Orbital Evidence
There are several peculiar features of the Moon that science has difficulty explaining (11). They include the unusual “not round” shape of the Moon, the heat source for the lunar mare, the Moon’s tidally locked orbit about the Earth, the mass concentrations (mascons) centered on the mare and the retreat of the Moon from the Earth. These are well studied and understood phenomena but all lack an explanation of origin. These physical features are all evidence of the “energy sink” of a close lunar approach to the Earth and ultimately capture.
Time Distance Dilemma
The present location of the Moon is approximately 240,000 mi. from Earth or 60 Earth radii (12). The Moon is retreating from the Earth at approximately 1.5 inches per year and accelerating (13). The understood lifetime of the Earth-Moon system is assumed to be the age of the solar system or on the order of 4-4.5 billion years.
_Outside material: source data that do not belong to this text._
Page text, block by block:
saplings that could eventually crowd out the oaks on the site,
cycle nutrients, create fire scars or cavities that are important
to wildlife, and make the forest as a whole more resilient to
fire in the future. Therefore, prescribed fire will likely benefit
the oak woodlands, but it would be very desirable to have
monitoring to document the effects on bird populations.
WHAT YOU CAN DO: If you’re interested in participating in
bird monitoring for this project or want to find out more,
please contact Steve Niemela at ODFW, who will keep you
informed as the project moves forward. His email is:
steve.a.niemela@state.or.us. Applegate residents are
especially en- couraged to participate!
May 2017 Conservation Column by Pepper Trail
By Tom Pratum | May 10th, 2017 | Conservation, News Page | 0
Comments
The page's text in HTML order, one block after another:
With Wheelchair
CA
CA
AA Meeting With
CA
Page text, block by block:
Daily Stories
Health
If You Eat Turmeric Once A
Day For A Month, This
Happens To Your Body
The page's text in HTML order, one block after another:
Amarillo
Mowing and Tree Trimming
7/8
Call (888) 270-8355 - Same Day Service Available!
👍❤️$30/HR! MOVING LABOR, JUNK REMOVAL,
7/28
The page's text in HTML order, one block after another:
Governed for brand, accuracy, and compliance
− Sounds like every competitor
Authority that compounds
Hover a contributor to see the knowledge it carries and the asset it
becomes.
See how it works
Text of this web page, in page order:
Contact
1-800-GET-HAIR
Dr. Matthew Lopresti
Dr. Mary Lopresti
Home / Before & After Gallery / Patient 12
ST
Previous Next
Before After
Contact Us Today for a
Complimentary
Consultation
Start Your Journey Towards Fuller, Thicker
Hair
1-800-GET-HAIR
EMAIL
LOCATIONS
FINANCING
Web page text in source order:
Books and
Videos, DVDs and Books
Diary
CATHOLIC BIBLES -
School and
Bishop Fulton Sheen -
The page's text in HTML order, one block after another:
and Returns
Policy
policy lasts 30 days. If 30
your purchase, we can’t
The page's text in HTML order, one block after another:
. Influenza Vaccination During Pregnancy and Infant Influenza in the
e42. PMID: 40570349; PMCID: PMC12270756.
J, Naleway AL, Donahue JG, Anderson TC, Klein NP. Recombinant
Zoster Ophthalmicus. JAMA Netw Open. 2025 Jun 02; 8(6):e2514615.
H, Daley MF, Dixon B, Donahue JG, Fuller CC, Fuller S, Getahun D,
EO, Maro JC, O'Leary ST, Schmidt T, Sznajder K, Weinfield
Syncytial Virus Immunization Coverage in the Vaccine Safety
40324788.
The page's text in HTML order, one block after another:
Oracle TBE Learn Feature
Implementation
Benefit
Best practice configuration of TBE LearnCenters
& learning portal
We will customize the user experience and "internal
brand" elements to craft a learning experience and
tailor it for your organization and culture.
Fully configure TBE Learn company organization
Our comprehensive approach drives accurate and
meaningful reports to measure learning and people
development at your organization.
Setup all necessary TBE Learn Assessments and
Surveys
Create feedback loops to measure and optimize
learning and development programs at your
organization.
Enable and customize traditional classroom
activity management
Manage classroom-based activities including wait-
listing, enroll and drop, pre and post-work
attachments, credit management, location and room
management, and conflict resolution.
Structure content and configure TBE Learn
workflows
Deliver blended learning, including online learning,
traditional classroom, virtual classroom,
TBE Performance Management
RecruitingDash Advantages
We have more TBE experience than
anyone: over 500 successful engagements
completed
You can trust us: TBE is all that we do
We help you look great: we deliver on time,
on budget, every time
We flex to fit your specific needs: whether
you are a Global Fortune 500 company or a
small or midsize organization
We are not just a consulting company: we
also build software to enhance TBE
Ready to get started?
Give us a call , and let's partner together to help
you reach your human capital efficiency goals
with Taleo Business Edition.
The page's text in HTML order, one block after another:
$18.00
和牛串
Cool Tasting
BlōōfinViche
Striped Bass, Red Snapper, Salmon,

The problem is basically this: if the Moon originated at the Roche limit, which is the inner most place upon which it is agreed that the Moon could have formed at the beginning of the solar system, and it is assumed to retreat at a relatively constant rate from the Earth, then the Moon is too close. “Unless present estimates of acceleration are vastly in error only a veritable energy sink can solve the time scale problem (14).” This is a time problem; just too much time has passed for the Moon to still be so close.
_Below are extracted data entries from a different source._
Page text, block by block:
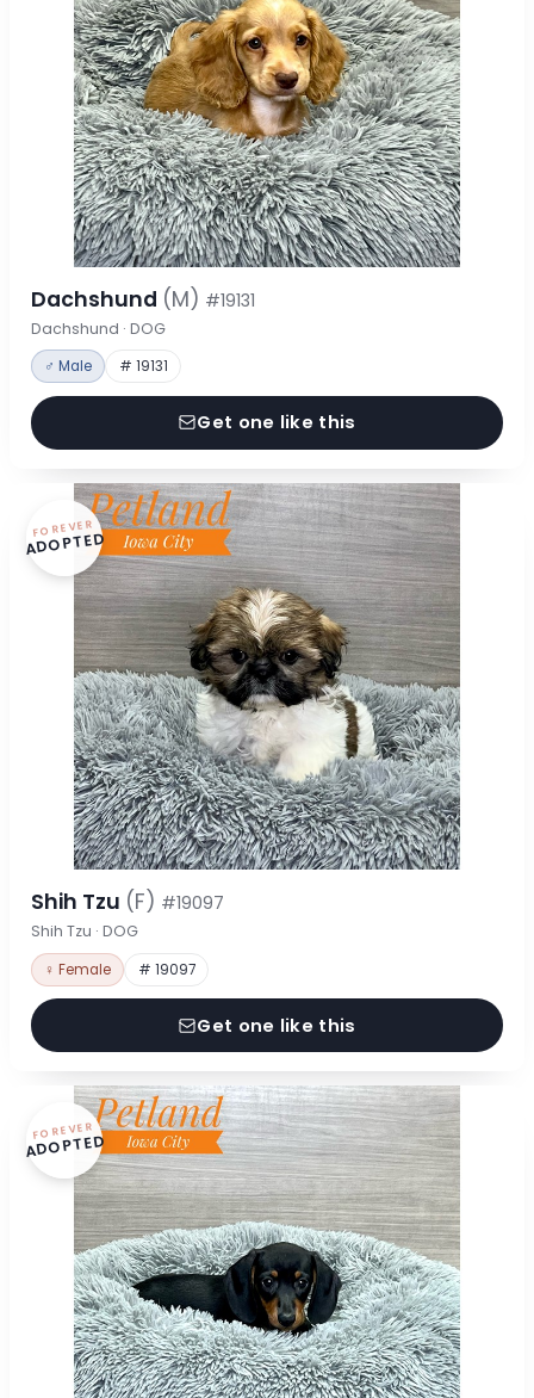
Dachshund (M) #19131
Dachshund · DOG
♂ Male # 19131
Get one like this
FOREVER
ADOPTED
Shih Tzu (F) #19097
Shih Tzu · DOG
♀ Female # 19097
Get one like this
FOREVER
ADOPTED
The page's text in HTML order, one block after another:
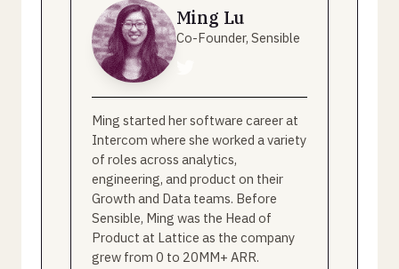
Ming Lu
Co-Founder, Sensible
Ming started her software career at
Intercom where she worked a variety
of roles across analytics,
engineering, and product on their
Growth and Data teams. Before
Sensible, Ming was the Head of
Product at Lattice as the company
grew from 0 to 20MM+ ARR.
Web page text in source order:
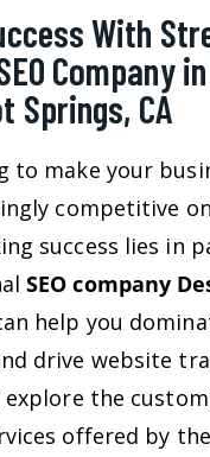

To make matters worse, there is an observable excess of angular momentum in the Earth-Moon system and it is clear that some extra energy has somehow been introduced into the system.
Angular Momentum
The angular momentum of the Earth-Moon system is a one-of-a-kind in our solar system. The Moon’s motion does not fit the fundamental laws of the universe. With the Earth-Moon system, the Moon is actually retreating from the Earth and its retreat is accelerating. It was the natural philospher Kant in 1754 who first hypothesized this effect. Apollo missions some two hundred years later proved this hypothesis.
A modern capture model explains this by a simple method. The Moon is not in its original orbit nor has it obtained its final orbit. The Moon is currently in a temporary and somewhat unstable orbit. It also seems that the Moon may eventually separate again from the Earth.
Did you know?
By placing a mirror on the Moon and measuring the time it takes light to pass to and from the mirror, Apollo missions proved that the Moon is actually retreating.
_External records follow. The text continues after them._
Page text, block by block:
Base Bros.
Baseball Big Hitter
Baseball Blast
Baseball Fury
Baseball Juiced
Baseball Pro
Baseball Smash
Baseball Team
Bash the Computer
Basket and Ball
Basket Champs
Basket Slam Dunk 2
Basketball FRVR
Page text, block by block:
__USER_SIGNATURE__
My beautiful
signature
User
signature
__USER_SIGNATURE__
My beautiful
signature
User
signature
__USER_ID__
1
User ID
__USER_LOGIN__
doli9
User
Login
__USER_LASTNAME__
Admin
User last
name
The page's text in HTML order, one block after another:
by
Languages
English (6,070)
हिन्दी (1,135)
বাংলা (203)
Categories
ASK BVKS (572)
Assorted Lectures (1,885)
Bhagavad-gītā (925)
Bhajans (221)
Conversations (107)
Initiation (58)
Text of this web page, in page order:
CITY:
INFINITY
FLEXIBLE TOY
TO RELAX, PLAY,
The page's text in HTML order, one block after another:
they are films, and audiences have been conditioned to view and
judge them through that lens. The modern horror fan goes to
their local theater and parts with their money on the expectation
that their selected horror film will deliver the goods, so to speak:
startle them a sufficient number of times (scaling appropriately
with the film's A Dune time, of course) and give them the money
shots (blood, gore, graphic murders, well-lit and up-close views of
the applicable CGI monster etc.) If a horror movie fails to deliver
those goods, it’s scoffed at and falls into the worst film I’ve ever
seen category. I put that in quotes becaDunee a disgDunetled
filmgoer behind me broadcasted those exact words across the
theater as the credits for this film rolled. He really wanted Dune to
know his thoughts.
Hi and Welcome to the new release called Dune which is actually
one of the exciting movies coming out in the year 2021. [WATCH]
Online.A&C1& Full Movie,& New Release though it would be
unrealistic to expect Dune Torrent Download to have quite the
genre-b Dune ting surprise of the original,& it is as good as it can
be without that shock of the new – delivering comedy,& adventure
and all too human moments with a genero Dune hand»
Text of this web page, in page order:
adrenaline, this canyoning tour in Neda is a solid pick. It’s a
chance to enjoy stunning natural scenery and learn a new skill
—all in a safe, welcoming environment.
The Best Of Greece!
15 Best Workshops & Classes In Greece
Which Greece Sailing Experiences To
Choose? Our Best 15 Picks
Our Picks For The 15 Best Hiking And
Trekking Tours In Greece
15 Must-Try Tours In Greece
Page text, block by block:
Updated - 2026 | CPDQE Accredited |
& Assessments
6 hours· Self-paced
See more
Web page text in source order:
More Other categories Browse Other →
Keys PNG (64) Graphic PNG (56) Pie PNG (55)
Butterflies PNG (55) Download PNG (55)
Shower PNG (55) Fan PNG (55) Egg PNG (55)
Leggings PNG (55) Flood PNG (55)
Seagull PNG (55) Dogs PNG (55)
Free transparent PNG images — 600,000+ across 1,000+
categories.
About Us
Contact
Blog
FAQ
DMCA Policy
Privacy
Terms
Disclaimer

Gravitational energy was transferred and focused into the masses of the Moon and Earth. The resulting solid body tides focused heating within the Earth and Moon. This secondary heating manifested itself in the formation of the mare on the Moon and developing tectonic activity on Earth.
Any energy left over from the Moon’s original heliocentric orbit shows itself in the excessive angular momentum we see in the Earth-Moon system today. Dissipation of the Moon’s motion into heating of the Earth’s interior can account for a portion of the unusual and unaccounted secular acceleration of the system (15).
Orbital Irregularities
The solar system is an incredibly precise place and the orbital state of the planets and regular satellites are extremely constant. The outer planets locations were predicted, prior to their discoveries, from the slightest wobble detected in the orbits of the inner known planets. Yet in our own Earth-Moon system there is so much movement and wobble that we cannot even predict where our own planet will be in a few weeks (16).
The wobble of th Earth’s axis, part of which is understood and part of which defies prediction, is of major importance to science today. It causes a current technical problem for the maintaining of man-made satellites in their correct orbits. The unpredictable part of the wobble is known as Chandler’s wobble. A modern lunar capture model is particularly good at answering the orbital irregularities.